Halton College expanded rapidly when, six years ago, further education establishments were taken out of local authority control and turned into free-standing corporations. It touted for training and education business among big companies all over the country.

Clients included hotel chains, supermarkets and caterers, as well as ordinary students. Halton had already achieved notoriety when it introduced a National Vocational Qualification in shelf-stacking for Tesco. A former manager at the college, who did not wish to be identified, told Channel 4: "We had students up and down the country who had never seen tutors. Some students didn't even know they were on the teaching programme."

The manager said he had taught students on a one-hour course, but the college claimed for teaching them over 16 weeks. Asked whether the system of claiming fees was "fiddled", he replied: "It's my view that we or the college did, yes. There's no other excuse for it. To claim 16 weeks for a one-hour course is not misunderstanding the rules." For that indiscretion alone, the college has been ordered to repay the funding council pounds 254,000.

For a time, the college appeared to be awash with money. Mr Jenkins, who, with Mrs Dolphin, is suspended pending a disciplinary inquiry, was drawing a salary of pounds 118,000. Lecturers attended "away days" at luxury hotels, such as the Mottram Hall Hotel in Prestbury, Cheshire, which is favoured by Manchester United and the England national side before important matches. Its facilities including a championship- standard golf course.

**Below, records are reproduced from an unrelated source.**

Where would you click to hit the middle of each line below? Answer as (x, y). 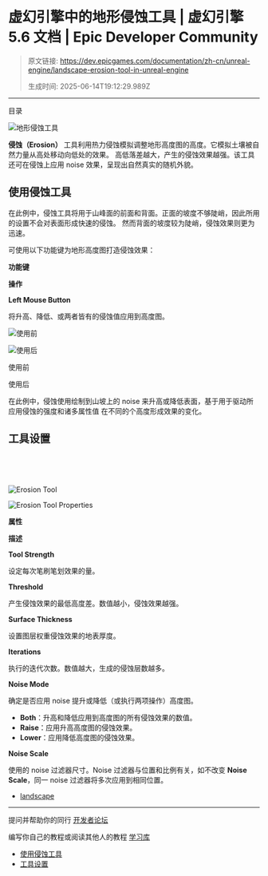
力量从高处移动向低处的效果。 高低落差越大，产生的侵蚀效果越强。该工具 (135, 154)
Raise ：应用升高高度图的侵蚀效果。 (78, 727)
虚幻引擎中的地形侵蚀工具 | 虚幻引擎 (126, 17)
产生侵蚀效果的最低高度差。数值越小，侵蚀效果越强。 (96, 603)
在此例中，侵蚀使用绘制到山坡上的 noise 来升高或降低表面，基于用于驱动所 (131, 401)
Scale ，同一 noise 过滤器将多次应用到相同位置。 (88, 779)
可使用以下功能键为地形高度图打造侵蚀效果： (82, 250)
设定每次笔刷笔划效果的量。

The former college manager said: "It was well-known that our expenses were unlimited in the first two years. No one bothered, no one checked, no one was interested. We were making that much money - we were a bit like drunken sailors in port."

The FEFC report is expected to conclude that fees were claimed for "ineligible provision" of courses to students; expenditure on credit cards "was not adequately controlled"; and there was a lack of controls over travel expenses.

On taking trips abroad, which were aimed at recruiting foreign students, the FEFC is expected to say: "The number, duration, expense and geographical range of trips taken is out of all proportion to any of the benefits the college claims to have derived from them."

After the investigation into Halton College began, the NAO sent out a questionnaire to 117 other colleges to establish what sort of financial controls were in place. It is understood more than half did not specify who should authorise travel expenses for the principal or vice- principal. The NAO report is expected to recommend tighter controls on college credit cards, provision for a "whistle-blowers' charter" and advice to boards of governors on controlling the expenditure of principals.

In a statement to Channel 4, authorised by Mrs Dolphin, Mr Jenkins said: " I refute the allegations... Halton College was a pioneer in new forms of work-based training, and the FEFC's funding methodology was not designed to incorporate such work," he said. "We were open and transparent with the FEFC officers, who validated our claim after satisfying themselves that it was valid."

John Bolton, the college's acting principal, who was not present during the relevant period, agreed that the college benefited from the way it had interpreted the rules.

"Perhaps we claimed more than we should have done for some students, and perhaps wrongly added up the numbers of students in other areas. So, yes, the college did make some mistakes."

Asked about the huge amounts the college had over-claimed for courses, he replied: "Students are load-banded and you can claim up to a certain level for each student. And this college claimed at the maximum rather than perhaps the mid-point.

"Perhaps claiming at the mid-point might have been more sensible and, when we went back through the books and the records with the FEFC, quite clearly the college had over-claimed."